── Data ──

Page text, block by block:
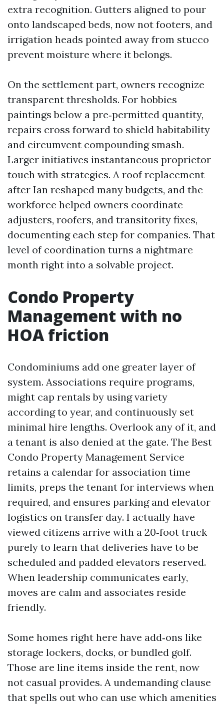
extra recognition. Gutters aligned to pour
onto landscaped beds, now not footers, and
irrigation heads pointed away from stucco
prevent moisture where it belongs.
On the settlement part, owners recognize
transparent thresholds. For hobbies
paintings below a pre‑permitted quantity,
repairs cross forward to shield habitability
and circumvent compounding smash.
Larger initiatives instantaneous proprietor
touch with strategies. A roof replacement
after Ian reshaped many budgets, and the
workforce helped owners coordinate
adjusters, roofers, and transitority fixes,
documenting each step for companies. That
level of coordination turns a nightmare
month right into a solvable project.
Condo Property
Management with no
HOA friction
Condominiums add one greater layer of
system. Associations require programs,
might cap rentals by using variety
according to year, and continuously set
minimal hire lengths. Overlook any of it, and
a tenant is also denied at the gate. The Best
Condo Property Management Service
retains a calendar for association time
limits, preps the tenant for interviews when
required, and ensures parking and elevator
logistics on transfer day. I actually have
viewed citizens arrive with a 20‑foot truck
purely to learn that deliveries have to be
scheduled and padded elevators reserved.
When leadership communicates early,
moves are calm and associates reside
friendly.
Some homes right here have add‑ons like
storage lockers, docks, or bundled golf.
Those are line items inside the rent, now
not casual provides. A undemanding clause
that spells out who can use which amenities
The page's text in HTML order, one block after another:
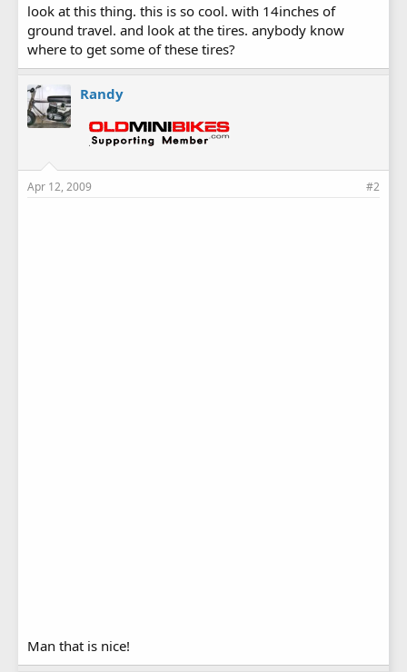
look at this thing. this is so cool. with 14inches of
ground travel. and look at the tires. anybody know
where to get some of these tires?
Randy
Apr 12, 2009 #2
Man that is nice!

───

● **What is needed**:
Take every line of the material and copy it exactly, leaving out the pictures.

● **Task response**:
Page text, block by block:
extra recognition. Gutters aligned to pour
onto landscaped beds, now not footers, and
irrigation heads pointed away from stucco
prevent moisture where it belongs.
On the settlement part, owners recognize
transparent thresholds. For hobbies
paintings below a pre‑permitted quantity,
repairs cross forward to shield habitability
and circumvent compounding smash.
Larger initiatives instantaneous proprietor
touch with strategies. A roof replacement
after Ian reshaped many budgets, and the
workforce helped owners coordinate
adjusters, roofers, and transitority fixes,
documenting each step for companies. That
level of coordination turns a nightmare
month right into a solvable project.
Condo Property
Management with no
HOA friction
Condominiums add one greater layer of
system. Associations require programs,
might cap rentals by using variety
according to year, and continuously set
minimal hire lengths. Overlook any of it, and
a tenant is also denied at the gate. The Best
Condo Property Management Service
retains a calendar for association time
limits, preps the tenant for interviews when
required, and ensures parking and elevator
logistics on transfer day. I actually have
viewed citizens arrive with a 20‑foot truck
purely to learn that deliveries have to be
scheduled and padded elevators reserved.
When leadership communicates early,
moves are calm and associates reside
friendly.
Some homes right here have add‑ons like
storage lockers, docks, or bundled golf.
Those are line items inside the rent, now
not casual provides. A undemanding clause
that spells out who can use which amenities
The page's text in HTML order, one block after another:
look at this thing. this is so cool. with 14inches of
ground travel. and look at the tires. anybody know
where to get some of these tires?
Randy
Apr 12, 2009 #2
Man that is nice!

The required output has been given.